(The data)

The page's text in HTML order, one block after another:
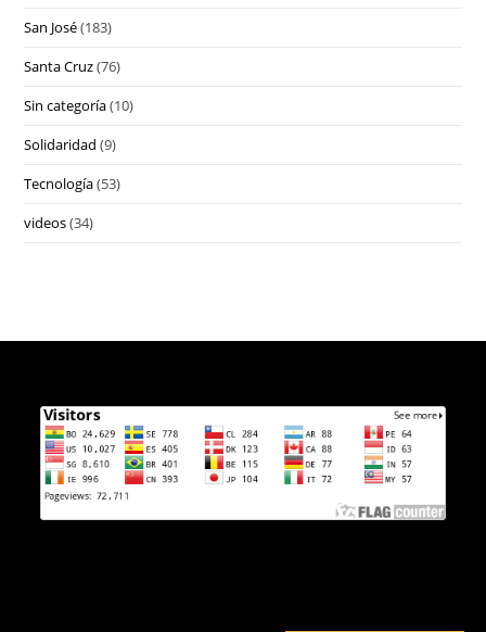
San José(183)
Santa Cruz(76)
Sin categoría(10)
Solidaridad (9)
Tecnología(53)
videos(34)
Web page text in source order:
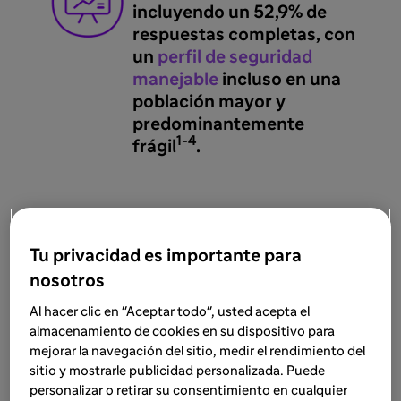
incluyendo un 52,9% de
respuestas completas, con
un perfil de seguridad
manejable incluso en una
población mayor y
predominantemente
frágil 1-4.
Resultados en vida real con
IsaKd en Canarias
Tu privacidad es importante para
nosotros
Al hacer clic en "Aceptar todo", usted acepta el
almacenamiento de cookies en su dispositivo para
mejorar la navegación del sitio, medir el rendimiento del
sitio y mostrarle publicidad personalizada. Puede
personalizar o retirar su consentimiento en cualquier
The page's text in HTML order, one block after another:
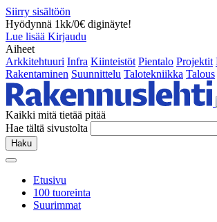
Siirry sisältöön
Hyödynnä 1kk/0€ diginäyte!
Lue lisää Kirjaudu
Aiheet
Arkkitehtuuri Infra Kiinteistöt Pientalo Projektit
Rakentaminen Suunnittelu Talotekniikka Talous
Kaikki mitä tietää pitää
Hae tältä sivustolta
Haku
Etusivu
100 tuoreinta
Suurimmat
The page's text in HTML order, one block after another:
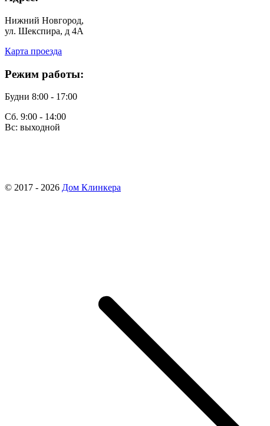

(End The data)

◆ **Task brief**: Write out the data exactly, but not its pictures.

◆ **Answer below**:
The page's text in HTML order, one block after another:
San José(183)
Santa Cruz(76)
Sin categoría(10)
Solidaridad (9)
Tecnología(53)
videos(34)
Web page text in source order:
incluyendo un 52,9% de
respuestas completas, con
un perfil de seguridad
manejable incluso en una
población mayor y
predominantemente
frágil 1-4.
Resultados en vida real con
IsaKd en Canarias
Tu privacidad es importante para
nosotros
Al hacer clic en "Aceptar todo", usted acepta el
almacenamiento de cookies en su dispositivo para
mejorar la navegación del sitio, medir el rendimiento del
sitio y mostrarle publicidad personalizada. Puede
personalizar o retirar su consentimiento en cualquier
The page's text in HTML order, one block after another:
Siirry sisältöön
Hyödynnä 1kk/0€ diginäyte!
Lue lisää Kirjaudu
Aiheet
Arkkitehtuuri Infra Kiinteistöt Pientalo Projektit
Rakentaminen Suunnittelu Talotekniikka Talous
Kaikki mitä tietää pitää
Hae tältä sivustolta
Haku
Etusivu
100 tuoreinta
Suurimmat
The page's text in HTML order, one block after another:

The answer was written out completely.